Totally agree. But the culprit is not the religion, nor money, nor
the trade union, etc. the culprit is in the humans, who for special
short term interest pervert the original thing. A bit like in a
cancer, the culprit is not the blood cells which feed the tumor, but
the cancerous cell which "perverts" the sanguine system to feed the
tumor.
I agree, but see any organized institution as being bound in the end
to become corrupt and controlled by the cancer or organized criminal
syndicates that later on transmute into established aristocracies.
Religion, unlike trade-union, are bound in the start to be corrupted
by institutionalization. That was the basic idea of the early
mystic: don't name God, meaning, don't refer to anything 3p when
talking about It/she/it. It can only be exploited by the bandits, as
history illustrates so well.
Religion are very easily taken into hostage by bandits looking for
power, but children are easily taken into hostage by bandits too.
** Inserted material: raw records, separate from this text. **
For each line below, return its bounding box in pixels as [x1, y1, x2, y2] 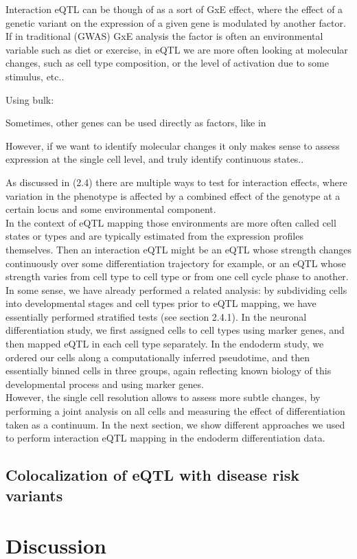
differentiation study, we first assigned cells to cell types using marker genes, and [5, 323, 345, 337]
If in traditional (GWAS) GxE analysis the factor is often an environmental [5, 29, 323, 43]
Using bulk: [5, 92, 54, 106]
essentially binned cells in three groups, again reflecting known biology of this [5, 363, 332, 378]
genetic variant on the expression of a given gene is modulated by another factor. [5, 15, 346, 30]
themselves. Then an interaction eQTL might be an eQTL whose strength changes [5, 242, 352, 256]
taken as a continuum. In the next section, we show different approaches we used [5, 417, 345, 431]
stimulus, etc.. [5, 69, 65, 83]

That makes not religion, nor the children, bad per se.
I differentiate between spiritual quests and religion for this very
reason. I see organized religion as primarily being a tool for the
enforcement of earthly power; as being something far differnet than
spiritual awakening or seeking.
OK. We differ only on the vocabulary. I prefer to keep the terms
used by the originators of the ideas, and avoid the use made by
people who directly do the contrary of what has been proposed.
I bet that all honest people, looking just a bit inward, are
religious, and confusing religion and religious-institution can only
push them to defend the institution. Atheism (strong one) is a de
facto ally of religious institutions, unlike anticlericalism.